The first step of every meeting is assigning a designated notetaker. This person is often unable to contribute as much valuable information as possible, as they have to be meticulous in taking notes that benefit the group and directing the flow of conversation. Using natural language processing, companies like Otter are creating voice assistants to transcribe conversations, including team meetings. This can give teams incredibly valuable insights into their meetings, so they never lose track of what was said and when. By adding a keyword search, teams can identify exactly when an individual person or topic was mentioned, and organize their conversations in a more productive way.
Communicating across languages is largely relegated to bilingual individuals and those who can afford a translator. However, as real-time communication technology evolves, so does the opportunity for individuals to speak across language barriers, even when they are not fluent. Using natural language processing, there is potential for languages to be interpreted and translated in real-time, so individuals with completely different native languages can still communicate and share information. This kind of real-time communication tool has the potential to be valuable for consumers and businesses alike.
Waverly Labs is building a pair of earbuds capable of real-time translation, so anyone can travel to a new city and be able to communicate freely. They are one of many companies big and small pursuing this kind of technology, as companies such as Google are also looking to break into this market.

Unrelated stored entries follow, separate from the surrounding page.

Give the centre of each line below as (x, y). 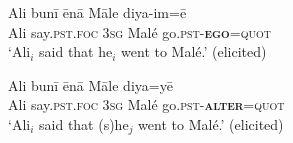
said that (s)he (84, 123)
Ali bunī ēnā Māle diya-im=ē (97, 12)
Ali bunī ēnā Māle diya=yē (90, 84)
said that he (76, 51)
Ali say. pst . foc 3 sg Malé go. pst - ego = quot (139, 31)
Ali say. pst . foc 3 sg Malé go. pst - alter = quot (146, 104)
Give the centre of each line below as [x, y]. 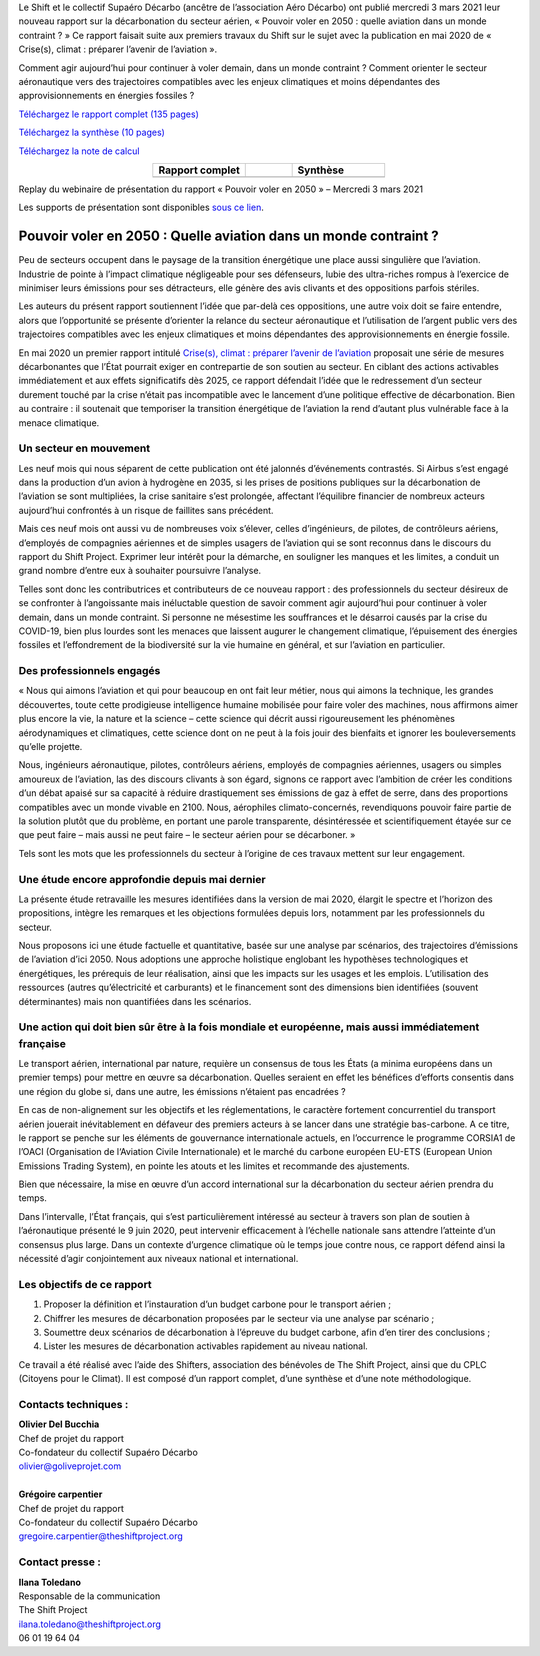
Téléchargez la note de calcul [79, 151]
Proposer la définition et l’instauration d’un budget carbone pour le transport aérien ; [217, 1304]
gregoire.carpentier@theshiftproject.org [101, 1536]
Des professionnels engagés [89, 671]
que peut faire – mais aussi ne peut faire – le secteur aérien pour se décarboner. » [187, 835]
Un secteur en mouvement [84, 448]
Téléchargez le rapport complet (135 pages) [109, 114]
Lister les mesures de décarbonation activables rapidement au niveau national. [206, 1346]
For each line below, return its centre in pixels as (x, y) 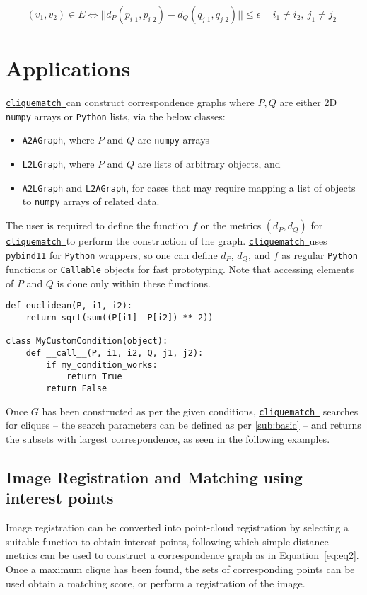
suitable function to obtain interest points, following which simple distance (167, 541)
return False (77, 389)
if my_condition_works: (102, 365)
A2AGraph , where (58, 140)
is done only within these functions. (134, 283)
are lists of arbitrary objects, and (209, 164)
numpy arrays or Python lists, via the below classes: (116, 116)
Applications (68, 68)
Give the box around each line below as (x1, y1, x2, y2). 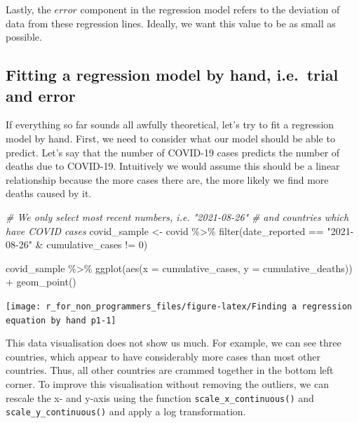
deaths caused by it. (6, 186, 92, 201)
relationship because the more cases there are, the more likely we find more (6, 172, 329, 187)
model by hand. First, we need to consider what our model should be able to (6, 130, 335, 145)
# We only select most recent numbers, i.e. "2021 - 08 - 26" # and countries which (6, 209, 349, 224)
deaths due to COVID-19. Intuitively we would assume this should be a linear (6, 159, 340, 173)
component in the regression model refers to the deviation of (80, 2, 340, 16)
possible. (6, 29, 42, 44)
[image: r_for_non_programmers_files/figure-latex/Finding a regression (6, 301, 352, 311)
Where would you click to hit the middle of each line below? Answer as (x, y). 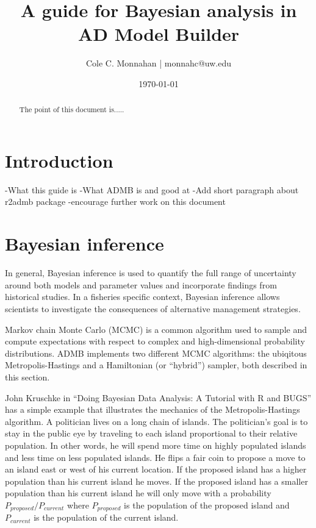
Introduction (59, 160)
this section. (27, 376)
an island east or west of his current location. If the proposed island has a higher (156, 469)
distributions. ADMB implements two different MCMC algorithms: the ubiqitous (156, 353)
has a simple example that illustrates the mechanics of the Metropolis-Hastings (153, 409)
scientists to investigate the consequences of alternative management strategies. (153, 308)
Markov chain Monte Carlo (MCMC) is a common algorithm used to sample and (156, 329)
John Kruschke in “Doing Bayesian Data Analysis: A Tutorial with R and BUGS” (158, 397)
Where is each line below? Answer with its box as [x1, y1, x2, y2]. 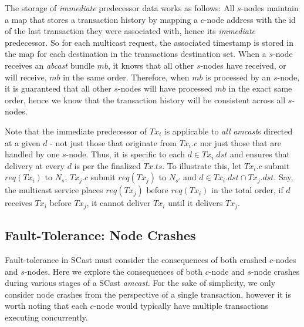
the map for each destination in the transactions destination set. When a [5, 48, 266, 60]
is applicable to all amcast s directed [164, 124, 293, 137]
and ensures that [229, 148, 291, 160]
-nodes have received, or [200, 59, 286, 71]
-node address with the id [204, 13, 296, 25]
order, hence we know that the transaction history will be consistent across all [5, 93, 286, 106]
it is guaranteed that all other [5, 82, 112, 95]
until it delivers [168, 197, 223, 209]
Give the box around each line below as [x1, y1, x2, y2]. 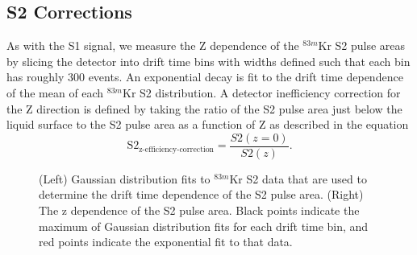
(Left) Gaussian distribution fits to [39, 170, 211, 187]
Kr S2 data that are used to [229, 170, 367, 187]
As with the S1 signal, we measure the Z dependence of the [6, 37, 299, 54]
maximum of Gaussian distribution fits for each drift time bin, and [39, 217, 369, 234]
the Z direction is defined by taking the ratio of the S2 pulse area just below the [6, 100, 402, 117]
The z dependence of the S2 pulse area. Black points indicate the [39, 202, 360, 219]
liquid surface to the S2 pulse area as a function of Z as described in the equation [6, 116, 409, 133]
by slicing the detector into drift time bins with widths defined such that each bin [6, 52, 411, 69]
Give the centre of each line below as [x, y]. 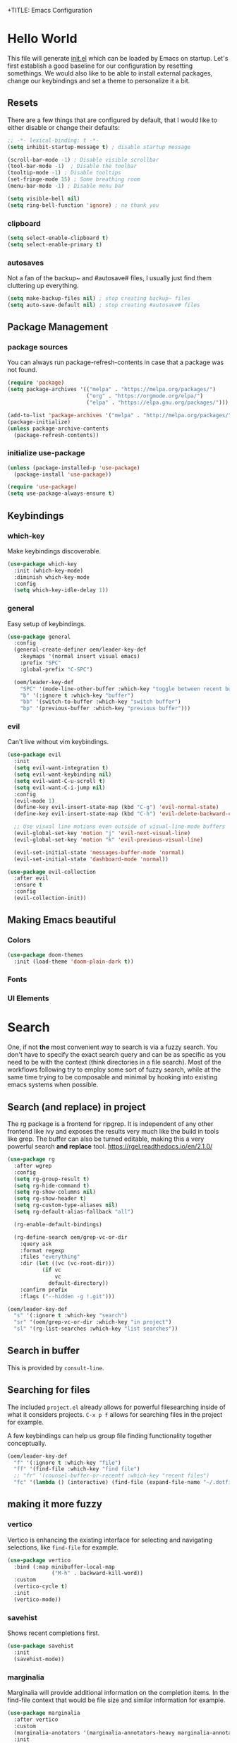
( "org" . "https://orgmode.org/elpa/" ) [144, 396]
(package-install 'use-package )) [63, 474]
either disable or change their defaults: [63, 127]
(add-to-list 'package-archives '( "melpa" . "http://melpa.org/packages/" [120, 415]
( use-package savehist [41, 1646]
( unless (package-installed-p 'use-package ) [74, 468]
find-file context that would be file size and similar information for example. [116, 1700]
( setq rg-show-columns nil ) [55, 1192]
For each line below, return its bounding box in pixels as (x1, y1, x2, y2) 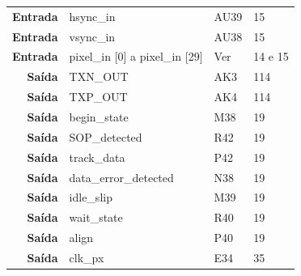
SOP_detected (69, 128, 142, 145)
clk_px (69, 248, 104, 265)
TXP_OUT (69, 88, 128, 105)
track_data (69, 148, 125, 165)
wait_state (69, 209, 123, 226)
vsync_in (69, 28, 116, 45)
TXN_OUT (69, 68, 129, 85)
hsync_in (69, 7, 116, 24)
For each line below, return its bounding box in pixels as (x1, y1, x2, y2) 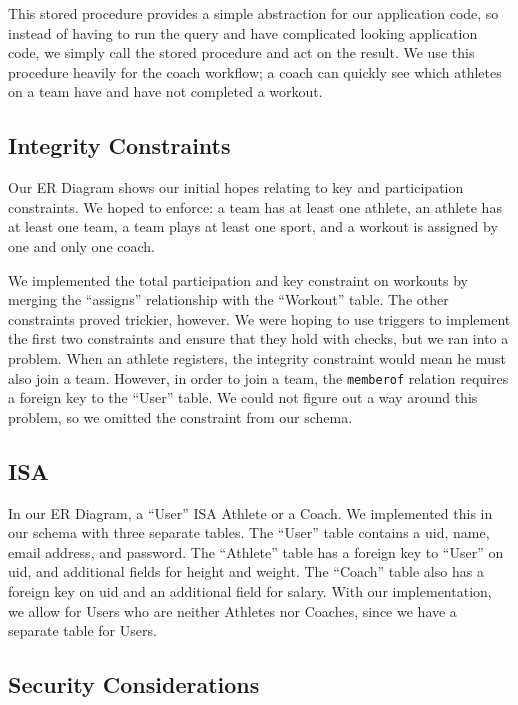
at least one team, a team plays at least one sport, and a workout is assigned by (8, 216, 498, 237)
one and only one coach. (8, 235, 155, 256)
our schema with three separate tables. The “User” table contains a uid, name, (8, 522, 490, 543)
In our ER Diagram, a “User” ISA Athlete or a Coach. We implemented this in (8, 502, 493, 523)
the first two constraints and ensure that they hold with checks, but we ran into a (8, 328, 509, 349)
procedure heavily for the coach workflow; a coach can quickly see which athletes (8, 61, 502, 82)
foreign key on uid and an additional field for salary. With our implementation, (8, 580, 492, 601)
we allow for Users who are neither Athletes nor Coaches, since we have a (8, 600, 457, 621)
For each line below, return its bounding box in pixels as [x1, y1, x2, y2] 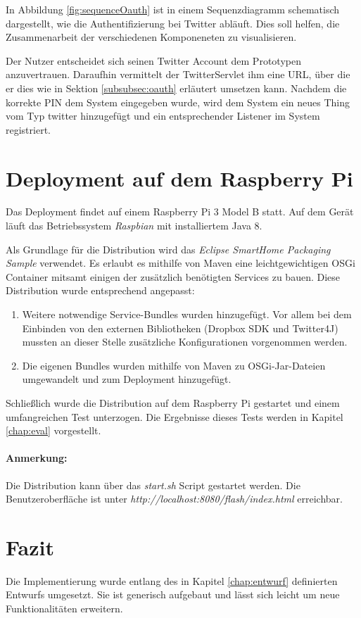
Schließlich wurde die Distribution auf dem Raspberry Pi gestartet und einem [6, 396, 340, 410]
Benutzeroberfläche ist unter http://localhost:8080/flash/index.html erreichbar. [6, 491, 343, 506]
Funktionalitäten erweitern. [6, 601, 123, 616]
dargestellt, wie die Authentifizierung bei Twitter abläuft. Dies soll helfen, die [6, 15, 340, 30]
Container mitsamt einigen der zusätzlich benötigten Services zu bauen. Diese [6, 269, 341, 284]
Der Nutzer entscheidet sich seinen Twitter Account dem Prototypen [6, 53, 301, 68]
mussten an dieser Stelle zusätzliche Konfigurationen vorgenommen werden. [22, 334, 348, 349]
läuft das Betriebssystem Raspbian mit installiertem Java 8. [6, 218, 262, 233]

Similarly, but for a very different environment, Microsoft is integrating real-time inline message translation to Microsoft Teams. Distributed teams will be able to work and communicate effectively in their personal, native languages, without worrying about if their teammates are getting the right message.
Emotion detection, while borderline creepy, can be definitively advantageous for businesses looking to understand their customer base. Instead of solely relying on metrics and focus groups, businesses can look to facial recognition algorithms to better understand how their customers feel.
Specifically, emotion detection can be used to identify when customers are enjoying themselves or not in real-time. For example, Cogito performs in-call voice analysis to identify how customers are feeling about the call. This gives call centers an undeniable edge, as their callers can understand and react to unhappy customers immediately.